### Exercise:
When the line containing "For each line" is found in the data below, copy it and each line after it through the line containing "is the number of (307, 145, 386, 161)", exactly and with no others.

+ + + + +

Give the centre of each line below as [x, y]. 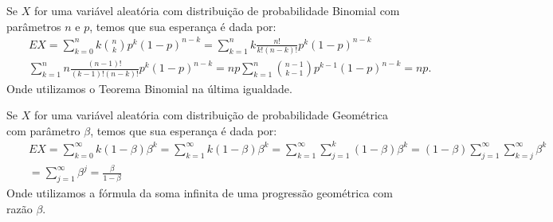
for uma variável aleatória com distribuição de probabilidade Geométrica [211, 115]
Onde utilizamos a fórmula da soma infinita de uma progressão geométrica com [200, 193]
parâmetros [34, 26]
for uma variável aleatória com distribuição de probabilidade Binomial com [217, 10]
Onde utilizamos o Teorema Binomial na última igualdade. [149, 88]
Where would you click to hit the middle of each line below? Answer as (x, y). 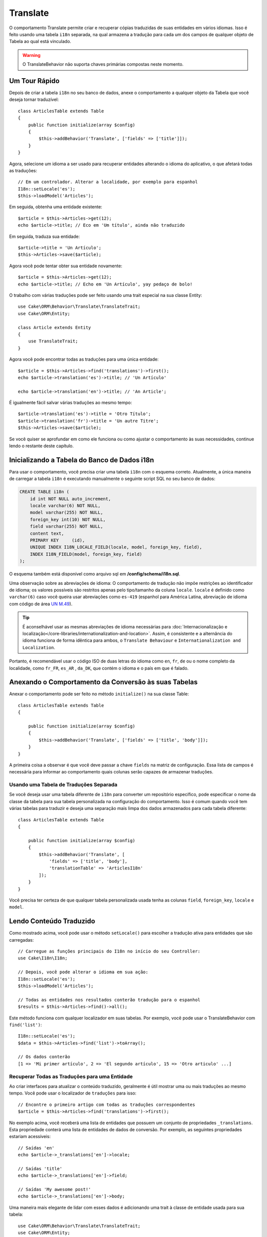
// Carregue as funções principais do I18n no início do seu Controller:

+ + + + +

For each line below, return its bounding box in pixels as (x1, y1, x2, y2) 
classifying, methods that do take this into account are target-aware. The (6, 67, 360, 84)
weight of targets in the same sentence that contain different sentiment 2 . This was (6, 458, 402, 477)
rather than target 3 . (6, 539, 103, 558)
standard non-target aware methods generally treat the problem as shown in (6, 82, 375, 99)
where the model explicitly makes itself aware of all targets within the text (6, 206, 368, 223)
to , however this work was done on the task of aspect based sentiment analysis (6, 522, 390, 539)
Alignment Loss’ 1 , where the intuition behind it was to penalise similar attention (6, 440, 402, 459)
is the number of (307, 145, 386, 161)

+ + + + +

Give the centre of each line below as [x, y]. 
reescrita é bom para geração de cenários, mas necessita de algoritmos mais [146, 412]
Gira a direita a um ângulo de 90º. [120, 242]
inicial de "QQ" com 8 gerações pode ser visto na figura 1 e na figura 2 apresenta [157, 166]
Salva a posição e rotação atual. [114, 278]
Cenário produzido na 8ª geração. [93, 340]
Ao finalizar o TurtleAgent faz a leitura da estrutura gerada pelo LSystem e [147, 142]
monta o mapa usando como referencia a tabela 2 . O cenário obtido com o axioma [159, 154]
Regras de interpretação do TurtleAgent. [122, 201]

+ + + + +

### Task solution:
For each line below, return its bounding box in pixels as (x1, y1, x2, y2) 
classifying, methods that do take this into account are target-aware. The (6, 67, 360, 84)
weight of targets in the same sentence that contain different sentiment 2 . This was (6, 458, 402, 477)
rather than target 3 . (6, 539, 103, 558)
standard non-target aware methods generally treat the problem as shown in (6, 82, 375, 99)
where the model explicitly makes itself aware of all targets within the text (6, 206, 368, 223)
to , however this work was done on the task of aspect based sentiment analysis (6, 522, 390, 539)
Alignment Loss’ 1 , where the intuition behind it was to penalise similar attention (6, 440, 402, 459)
is the number of (307, 145, 386, 161)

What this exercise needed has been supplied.